Entrata in possesso dell’eredità nel 2008, l’ASP “Golgi-Redaelli” si è
innanzitutto preoccupata di far eseguire il monumento funerario della
benefattrice, tumulata presso il Cimitero di Lambrate a Milano, ispirato a
quello, ubicato nelle vicinanze, dedicato alla madre. Il generoso lascito è
stato impiegato dall’Azienda nei lavori di ristrutturazione dell’Istituto
Geriatrico “Piero Redaelli” di Milano, caro alla benefattrice.

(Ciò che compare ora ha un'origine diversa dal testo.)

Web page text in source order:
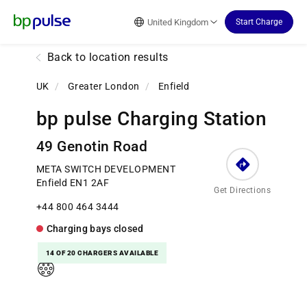
United Kingdom Start Charge
Back to location results
UK / Greater London / Enfield
bp pulse Charging Station
49 Genotin Road
META SWITCH DEVELOPMENT
Enfield EN1 2AF
+44 800 464 3444
Get Directions
Charging bays closed
14 OF 20 CHARGERS AVAILABLE
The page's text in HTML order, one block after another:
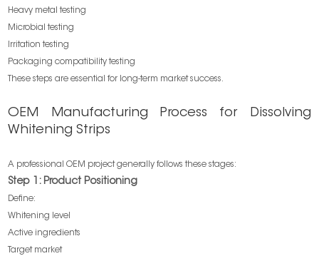
Heavy metal testing
Microbial testing
Irritation testing
Packaging compatibility testing
These steps are essential for long-term market success.
OEM Manufacturing Process for Dissolving
Whitening Strips
A professional OEM project generally follows these stages:
Step 1: Product Positioning
Define:
Whitening level
Active ingredients
Target market
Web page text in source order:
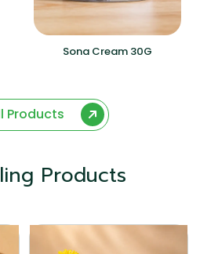
Sona Cream 30G
Products
Products
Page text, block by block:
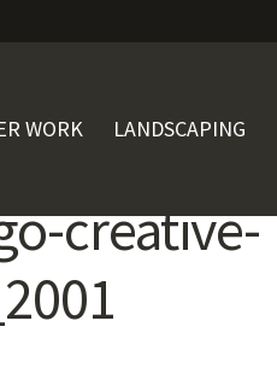
WORK LANDSCAPING
creative-
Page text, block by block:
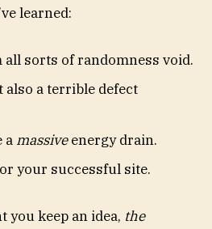
learned:
sorts of randomness void.
also a terrible defect
a massiveenergy drain.
your successful site.
you keep an idea, the
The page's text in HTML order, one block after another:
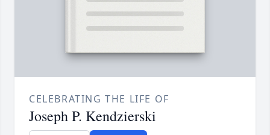
CELEBRATING THE LIFE OF
Joseph P. Kendzierski
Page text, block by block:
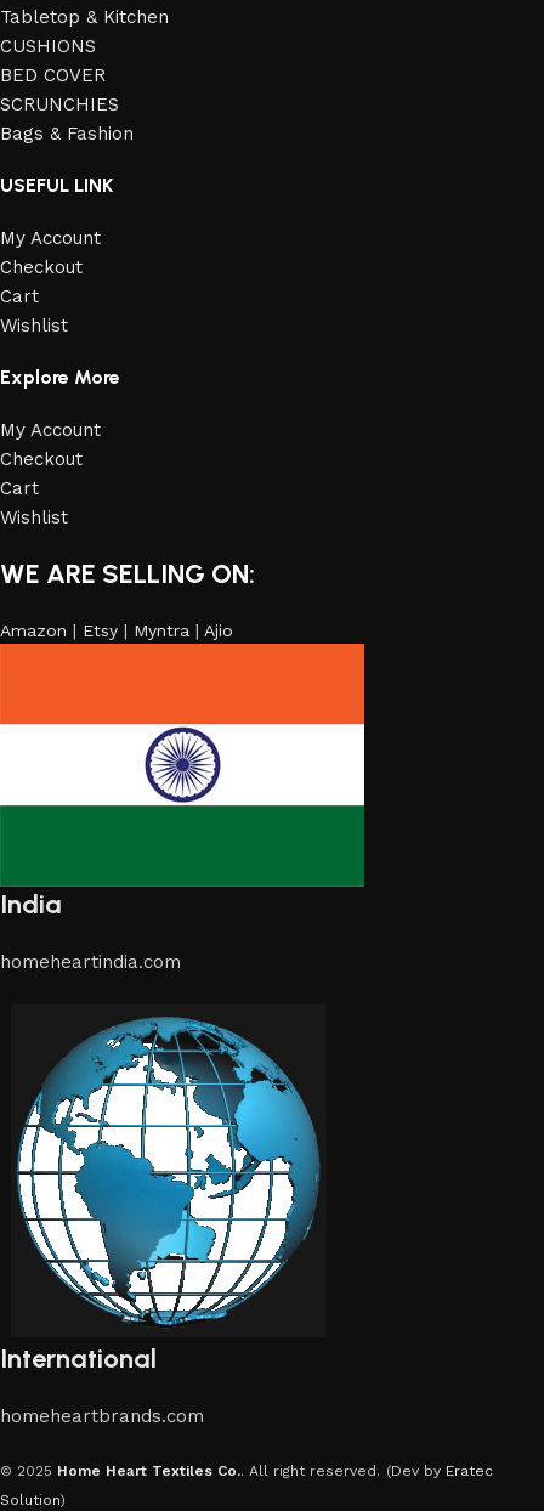
Tabletop & Kitchen
CUSHIONS
BED COVER
SCRUNCHIES
Bags & Fashion
USEFUL LINK
My Account
Checkout
Cart
Wishlist
Explore More
My Account
Checkout
Cart
Wishlist
WE ARE SELLING ON:
Amazon | Etsy | Myntra | Ajio
India
homeheartindia.com
International
homeheartbrands.com
© 2025 Home Heart Textiles Co.. All right reserved. (Dev by Eratec
Solution)
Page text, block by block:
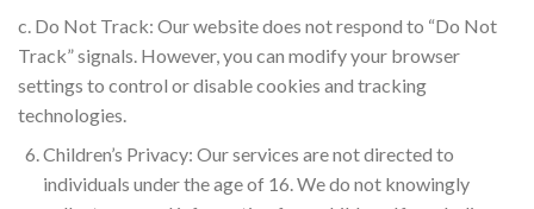
c. Do Not Track: Our website does not respond to “Do Not
Track” signals. However, you can modify your browser
settings to control or disable cookies and tracking
technologies.
Children’s Privacy: Our services are not directed to
individuals under the age of 16. We do not knowingly

I documenti, le carte personali e le fotografie della famiglia Barletta,
accuratamente raccolti, presi in carico e inventariati dal Servizio Archivio e Beni
Culturali, oggi fanno parte dell’Archivio dei Luoghi Pii Elemosinieri insieme alle
testimonianze degli altri benefattori del passato. Due ritratti in miniatura riferibili
all’ultimo quarto del XVIII secolo e un piatto da parata in ceramica del Novecento
di gusto neo rinascimentale, che adornavano l’abitazione di Maria Luisa Barletta,
sono entrati a far parte del patrimonio artistico dell’Azienda, che li ha collocati
negli ambienti di rappresentanza del Palazzo Archinto di via Olmetto.
32. 30
Miniature e piatto da parata
rinvenuti nell’appartamento
di Maria Luisa Barletta.
33. 31
Il ricordo
È antica consuetudine delle istituzioni assistenziali e ospedaliere
ambrosiane dedicare un sia pur succinto profilo biografico ai suoi
benefattori, innanzitutto in segno di riconoscenza e memoria. In questo
senso si collocano, nella tradizione dell’Ente, Gli amici dei poveri di Antonio
Noto, edito nel lontano 1966, La generosità e la memoria. I luoghi pii
elemosinieri di Milano e i loro benefattori attraverso i secoli, a cura di
Ivanoe Riboli, Marco Bascapè e Sergio Rebora (1995) e il più recente Il
tesoro dei poveri. Il patrimonio artistico delle Istituzioni pubbliche di
assistenza e beneficenza (ex Eca) di Milano, a cura di Marco Bascapè, Paolo
Galimberti e Sergio Rebora (2001).
Ricostruire le vicende di Maria Luisa Barletta è stato un compito arduo:
assai riservata, la signora ha condotto una vita non dissimile da quella di
tante altre persone, che trascorrono il loro tempo dividendosi tra il lavoro
e la famiglia.
A meglio tratteggiare la fisionomia della benefattrice hanno concorso fonti
molteplici e diverse, tra loro intrecciate nell’utilizzo. I suoi documenti
e carte personali hanno fornito i primi e più significativi elementi utili per
la ricostruzione della biografia. Non meno rilevante si è rivelato l’apporto
dato dalle numerose fotografie, da quelle più datate inerenti alla famiglia
della benefattrice a quelle recenti che testimoniano la sua passione per i
viaggi. L’abbozzo al ritratto via via delineato ha in seguito potuto arricchirsi
attraverso le testimonianze orali di alcune persone che hanno incontrato e
conosciuto Maria Luisa Barletta, dai vicini di casa agli operatori dell’Istituto
Geriatrico “Piero Redaelli” di Milano, dove la signora prestava opera di
volontariato.
E, infine, informazioni indirette ma preziose sulla personalità
della benefattrice sono affiorate a livello di suggestione durante la visita
al suo appartamento dalle stanze ordinate, ancora complete del ricco
e curato guardaroba. La casa di una persona che non guardava con
nostalgia al passato e che viveva ancora pienamente la sua vita.